Talvez a expectativa – não somente de Frei Betto, mas de grande parte dos entusiastas do governo Lula – era de que com um operário na presidência haveria profundas modificações na correlação de forças produtivas da sociedade e consequentemente melhor distribuição de renda, socialização das riquezas, taxação de fortunas, reforma agrária entre outras mudanças, mas Betto já nos primórdios do primeiro governo Lula fazia a distinção entre ganhar uma eleição e fazer uma revolução. Como pondera:
Ganhar uma eleição é muito diferente. Significa respeitar o jogo democrático que favorece a disputa entre partidos e candidatos portadores de projetos e ideologias conflitantes. Ainda que não se ignore o peso das estruturas burguesas, sobretudo na discrepância entre candidatos regiamente financiados e os que mendigam voto a voto, a democracia representativa (inconclusa enquanto não se torna participativa) não suporta rupturas bruscas (BETTO, 2007, p.102).
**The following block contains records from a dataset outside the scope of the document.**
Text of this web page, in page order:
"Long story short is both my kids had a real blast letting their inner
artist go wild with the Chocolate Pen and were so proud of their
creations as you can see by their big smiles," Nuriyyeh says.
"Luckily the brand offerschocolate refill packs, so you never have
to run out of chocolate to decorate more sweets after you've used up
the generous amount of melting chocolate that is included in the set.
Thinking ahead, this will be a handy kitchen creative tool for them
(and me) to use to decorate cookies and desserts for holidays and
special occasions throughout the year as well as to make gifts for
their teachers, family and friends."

Diante de um governo de coalizão que mescla apoio de movimentos sociais, empreiteiros, banqueiros e interesses partidários diversos há de se ter muita habilidade para equacionar as diferentes tendências. No primeiro ano de governo Betto observará isso e muitas coisas lhe incomodara. Os registros de suas cartas às autoridades encontram-se datados e assinados ao longo do Calendário.
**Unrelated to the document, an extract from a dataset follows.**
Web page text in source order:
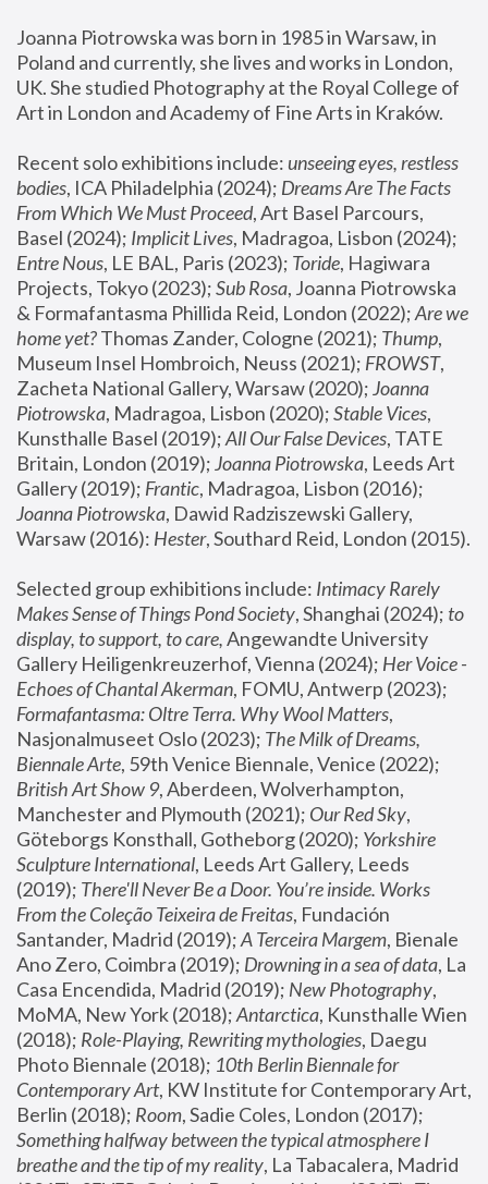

No final de 2004 já se ouvia rumores sobre corrupção no governo Lula.
4 DE DEZEMBRO DE 2003
Cobrei de Gilberto de Carvalho a apuração de prováveis maracutaias na Petrobrás. Disse-me ter convocado, para os próximos dias o chefe de gabinete de José Eduardo Dutra. De minha parte nenhuma parte recai sobre o presidente da empresa em seu chefe de gabinete. É mais embaixo o buraco por onde acredito escorrem orçamentos superfaturados (BETTO, 2007, p.256).
Ao longo de 2004 a “saga” continuou: reuniões, encontros, cartas, audiências, denúncias de corrupção. Tudo devidamente registrado. Frei Betto nunca deixou de registrar seus desapontamentos e críticas em relação ao governo do PT. Foram inúmeros fatores que o fizeram optar por não fazer mais parte do governo. Tais fatores vão desde as regalias que os integrantes do governo desfrutavam no Palácio do Planalto às decisões econômicas e posições adotadas pelo governo.

Por isso no final do ano de 2004 Frei Betto pediu exoneração sua justificativa fez se da seguinte maneira: “ “sempre fui crítico ao governo internamente”, e que descobri não ter vocação ao serviço público” (BETTO, 2007, p.505). A saída de Frei Betto do governo não cessou seu apoio à Lula e ao PT. Sua atuação passou a ser fazer na militância de base, isto é, junto aos movimentos sociais como o MST (Movimento dos Trabalhadores Sem Terra) e das pastorais de base da Igreja Católica. 



[1] Método de leitura popular da Bíblia difundido pela Teologia da Libertação baseado na tríade ver-julgar-agir. Que por meio de uma leitura mediada por instrumentais sociológicos visam incentivar a militância social a partir de textos e histórias bíblicas (BETTO, 2005, p.48).